Today’s interview is with JT, who was treated for an irregular heartbeat with a procedure called catheter ablation when he was 25 years old. This is where the doctor threads a catheter up through a vein, usually in the groin, up to the heart, where they “zap” cells that are causing the arrhythmia. Sometimes this is done while the patient is awake but sedated, the thought of which is enough to give me an irregular heartbeat; in many other cases and in JT’s case, the patient is put under completely.

JT’s story is an example of how switching insurance plans can make a huge difference to a person’s health and their medical care. When he was still on his parents’ plan, he didn’t think twice about getting an MRI, an ultrasound, and the procedure he ultimately needed. A few months later, after turning 26 and having to get on his employer’s plan, he now had a $7500 deductible to meet—meaning he was responsible for huge amounts of what health plans call “cost-sharing.” (It’s where you “share” the cost with your insurer. Isn’t that nice of you?) After seeing what an ultrasound cost him—$450—he declined to get the MRI he needed to see if the procedure had fully worked. He thinks it would have been around $2000, which is what his previous plan paid for the MRI he got before he turned 26.


This brings us to the other terrible part of JT’s story: The lingering psychological damage he experiences from the procedure. JT told me he developed post-traumatic stress disorder, and experiences flashbacks; I could hear the emotion in his voice while we spoke, and the memory is clearly very difficult for him. He also developed a broader anxiety disorder. He worries a lot about whether he will live to old age. (The success rate of catheter ablations varies according to the type of arrhythmia.)

There is evidence of a link between heart disease and PTSD; between 19 and 38 percent of heart attack survivors develop PTSD, according to an article in Behavorial Sciences. One study found evidence of a reverse of JT’s phenomenon—that people with PTSD were more likely to develop atrial fibrillation, a common type of arrhythmia. Frightening and life-threatening medical events can cause PTSD and other forms of psychological distress. Regardless of the medical mechanism, the fact of JT’s experience remains, the most important of which is his fear. He feels significant distress at the memory of the procedure, even four years later. He is constantly worried about whether his arrhythmia will come back. And he declined an MRI that could have assuaged some of his fears, because of cost.

Luckily, he’s since moved on to a new job with better insurance coverage that allows him to see a therapist regularly. At his old job, he had to “ration” his therapy sessions, which cost $84 each. Now, it’s only $15, and he is doing better. But he still gets tightness in his chest.

Our conversation has been edited and condensed. I’m protecting JT’s identity because of the sensitive nature of what we discussed.

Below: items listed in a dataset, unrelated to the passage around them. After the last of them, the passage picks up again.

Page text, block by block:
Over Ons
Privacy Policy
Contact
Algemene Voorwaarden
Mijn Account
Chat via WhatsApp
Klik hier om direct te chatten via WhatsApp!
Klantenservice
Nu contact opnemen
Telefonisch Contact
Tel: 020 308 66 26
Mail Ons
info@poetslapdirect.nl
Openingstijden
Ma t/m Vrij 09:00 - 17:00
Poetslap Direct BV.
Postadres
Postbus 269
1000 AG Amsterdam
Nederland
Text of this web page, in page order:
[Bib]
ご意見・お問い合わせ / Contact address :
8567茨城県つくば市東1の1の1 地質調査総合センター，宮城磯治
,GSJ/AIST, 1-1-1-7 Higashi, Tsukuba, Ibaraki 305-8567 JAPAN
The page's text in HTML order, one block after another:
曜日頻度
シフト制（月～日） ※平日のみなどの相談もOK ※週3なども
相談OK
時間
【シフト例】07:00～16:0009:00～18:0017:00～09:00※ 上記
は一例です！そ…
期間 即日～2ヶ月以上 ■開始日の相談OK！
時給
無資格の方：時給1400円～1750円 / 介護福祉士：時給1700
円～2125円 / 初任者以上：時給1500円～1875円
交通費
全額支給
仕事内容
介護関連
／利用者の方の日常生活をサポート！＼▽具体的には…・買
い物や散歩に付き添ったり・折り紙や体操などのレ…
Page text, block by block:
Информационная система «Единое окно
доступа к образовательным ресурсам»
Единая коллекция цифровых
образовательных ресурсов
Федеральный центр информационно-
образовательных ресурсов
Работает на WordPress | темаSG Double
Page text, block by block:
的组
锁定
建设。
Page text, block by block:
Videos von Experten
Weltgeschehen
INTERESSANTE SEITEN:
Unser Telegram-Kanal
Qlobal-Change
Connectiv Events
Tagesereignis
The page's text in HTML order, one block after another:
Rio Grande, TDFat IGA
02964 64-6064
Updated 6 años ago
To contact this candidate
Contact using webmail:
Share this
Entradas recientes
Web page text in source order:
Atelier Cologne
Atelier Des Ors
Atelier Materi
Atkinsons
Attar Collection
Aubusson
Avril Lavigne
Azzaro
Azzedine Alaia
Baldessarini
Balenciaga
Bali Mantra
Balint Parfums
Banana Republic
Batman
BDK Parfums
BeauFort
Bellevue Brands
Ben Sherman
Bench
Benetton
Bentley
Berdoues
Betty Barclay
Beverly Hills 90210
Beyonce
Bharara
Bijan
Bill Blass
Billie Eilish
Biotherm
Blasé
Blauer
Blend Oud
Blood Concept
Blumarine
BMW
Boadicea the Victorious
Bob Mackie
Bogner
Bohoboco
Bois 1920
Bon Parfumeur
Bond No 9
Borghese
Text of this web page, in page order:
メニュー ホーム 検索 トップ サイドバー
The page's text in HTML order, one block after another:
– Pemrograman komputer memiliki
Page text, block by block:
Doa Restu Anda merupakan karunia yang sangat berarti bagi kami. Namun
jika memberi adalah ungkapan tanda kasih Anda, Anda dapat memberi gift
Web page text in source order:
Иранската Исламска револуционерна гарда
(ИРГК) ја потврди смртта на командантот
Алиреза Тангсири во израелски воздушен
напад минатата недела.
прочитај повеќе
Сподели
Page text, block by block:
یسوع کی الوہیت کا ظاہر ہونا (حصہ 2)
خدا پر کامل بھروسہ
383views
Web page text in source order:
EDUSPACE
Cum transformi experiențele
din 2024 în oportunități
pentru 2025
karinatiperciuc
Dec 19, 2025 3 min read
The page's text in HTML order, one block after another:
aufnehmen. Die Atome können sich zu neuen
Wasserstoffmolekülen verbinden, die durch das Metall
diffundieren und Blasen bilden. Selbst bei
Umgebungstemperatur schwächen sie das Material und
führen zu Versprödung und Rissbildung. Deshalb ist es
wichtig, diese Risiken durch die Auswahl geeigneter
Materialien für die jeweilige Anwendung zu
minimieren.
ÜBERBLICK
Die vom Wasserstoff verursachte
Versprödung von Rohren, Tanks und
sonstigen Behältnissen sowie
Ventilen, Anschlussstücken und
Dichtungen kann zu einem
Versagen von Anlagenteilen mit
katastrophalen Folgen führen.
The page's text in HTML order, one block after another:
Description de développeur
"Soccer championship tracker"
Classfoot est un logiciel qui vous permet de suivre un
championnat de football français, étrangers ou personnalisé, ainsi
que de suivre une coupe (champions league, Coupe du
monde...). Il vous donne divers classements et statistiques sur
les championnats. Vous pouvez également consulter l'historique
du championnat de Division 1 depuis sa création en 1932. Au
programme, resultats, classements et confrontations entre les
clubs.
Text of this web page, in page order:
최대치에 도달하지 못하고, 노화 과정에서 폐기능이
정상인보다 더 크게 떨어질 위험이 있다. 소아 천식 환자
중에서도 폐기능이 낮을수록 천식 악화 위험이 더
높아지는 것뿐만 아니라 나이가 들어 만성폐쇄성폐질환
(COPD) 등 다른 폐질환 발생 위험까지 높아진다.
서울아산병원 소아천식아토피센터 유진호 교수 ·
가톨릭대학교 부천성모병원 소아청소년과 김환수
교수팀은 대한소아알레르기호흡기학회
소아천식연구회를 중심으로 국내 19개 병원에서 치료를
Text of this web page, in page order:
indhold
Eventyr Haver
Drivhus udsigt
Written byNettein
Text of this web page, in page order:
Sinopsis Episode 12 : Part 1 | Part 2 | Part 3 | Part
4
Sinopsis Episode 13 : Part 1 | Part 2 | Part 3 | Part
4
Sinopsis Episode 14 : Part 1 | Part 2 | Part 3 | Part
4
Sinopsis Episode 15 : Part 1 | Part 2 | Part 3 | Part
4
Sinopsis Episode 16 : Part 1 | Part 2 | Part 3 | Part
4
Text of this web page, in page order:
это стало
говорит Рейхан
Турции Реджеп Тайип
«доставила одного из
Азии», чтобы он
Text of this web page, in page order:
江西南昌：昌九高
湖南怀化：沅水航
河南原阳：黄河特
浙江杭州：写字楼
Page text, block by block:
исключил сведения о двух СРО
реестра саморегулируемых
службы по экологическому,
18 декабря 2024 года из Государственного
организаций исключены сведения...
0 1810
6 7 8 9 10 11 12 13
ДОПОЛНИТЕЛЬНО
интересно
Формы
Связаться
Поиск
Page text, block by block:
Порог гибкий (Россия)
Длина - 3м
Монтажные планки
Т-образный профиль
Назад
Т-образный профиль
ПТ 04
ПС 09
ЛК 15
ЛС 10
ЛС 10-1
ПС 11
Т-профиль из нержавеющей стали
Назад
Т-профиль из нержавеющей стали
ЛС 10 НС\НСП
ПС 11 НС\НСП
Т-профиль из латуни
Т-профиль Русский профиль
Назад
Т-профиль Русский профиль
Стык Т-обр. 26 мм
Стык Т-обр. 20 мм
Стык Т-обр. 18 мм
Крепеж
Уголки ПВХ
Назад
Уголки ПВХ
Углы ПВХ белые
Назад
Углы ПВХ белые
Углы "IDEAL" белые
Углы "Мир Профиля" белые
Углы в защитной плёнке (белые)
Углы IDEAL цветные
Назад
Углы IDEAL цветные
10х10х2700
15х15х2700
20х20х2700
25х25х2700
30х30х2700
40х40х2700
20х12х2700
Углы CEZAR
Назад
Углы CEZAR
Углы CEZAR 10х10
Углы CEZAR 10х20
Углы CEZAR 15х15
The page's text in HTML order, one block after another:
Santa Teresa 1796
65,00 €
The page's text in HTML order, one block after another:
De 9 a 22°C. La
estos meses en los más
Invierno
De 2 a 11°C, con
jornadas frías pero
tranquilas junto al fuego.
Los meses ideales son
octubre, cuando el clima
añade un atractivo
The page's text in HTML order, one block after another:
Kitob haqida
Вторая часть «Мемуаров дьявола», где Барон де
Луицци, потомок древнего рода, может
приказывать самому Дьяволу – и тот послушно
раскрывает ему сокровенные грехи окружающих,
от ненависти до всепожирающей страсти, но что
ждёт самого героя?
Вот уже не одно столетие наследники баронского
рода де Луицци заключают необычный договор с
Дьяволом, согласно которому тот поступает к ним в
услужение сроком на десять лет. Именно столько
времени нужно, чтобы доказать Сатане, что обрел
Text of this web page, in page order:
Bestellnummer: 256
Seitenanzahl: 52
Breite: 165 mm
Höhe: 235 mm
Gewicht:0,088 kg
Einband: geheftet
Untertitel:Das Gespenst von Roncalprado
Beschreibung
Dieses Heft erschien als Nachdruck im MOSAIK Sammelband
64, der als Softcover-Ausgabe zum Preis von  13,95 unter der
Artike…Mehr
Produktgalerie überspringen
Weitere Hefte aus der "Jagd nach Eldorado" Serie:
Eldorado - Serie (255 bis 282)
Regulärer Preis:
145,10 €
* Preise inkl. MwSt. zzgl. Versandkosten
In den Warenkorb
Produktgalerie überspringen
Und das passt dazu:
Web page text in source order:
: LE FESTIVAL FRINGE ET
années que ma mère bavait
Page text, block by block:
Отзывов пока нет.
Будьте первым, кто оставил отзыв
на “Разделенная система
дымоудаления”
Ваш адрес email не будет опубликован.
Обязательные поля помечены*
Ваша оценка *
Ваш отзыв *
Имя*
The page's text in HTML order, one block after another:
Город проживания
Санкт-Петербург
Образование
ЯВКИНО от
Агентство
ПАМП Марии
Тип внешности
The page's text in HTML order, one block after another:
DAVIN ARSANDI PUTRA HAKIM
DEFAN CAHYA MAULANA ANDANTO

JT: From what we understand, this started out as a possible birth defect, or a condition from birth that didn’t really become significant or noticeable until roughly around 2009. I was getting my wisdom teeth out when I was 18 years old, and just as I was being put under the anesthesia, they suddenly yanked me out of the surgery, saying that something was happening with the anesthesia and my heartbeat was irregular. And as a result they aborted the procedure, they sent me to a checkup, I got an all-clear. Two months later, I got the wisdom teeth [removed], and just generally didn’t really think about it for a while. 

Completely coincidentally to this, I ended up developing some very odd food allergies. The first time I ever had an allergic reaction, I was in the ER about 11pm, and I was supposed to be discharged at 1.30am, but after they administered the steroids to save my life, they were tracking my heart rate and they found the irregularity again. So they ended up holding me until 6.30am, when it finally stabilized. After they sent me in for more tests, we kinda determined that I had a slowly advancing arrhythmia. I don’t believe any outside factors would have caused its advance, though this was around the time I started a journalism job that resulted in a lot of lost sleep due to my hours.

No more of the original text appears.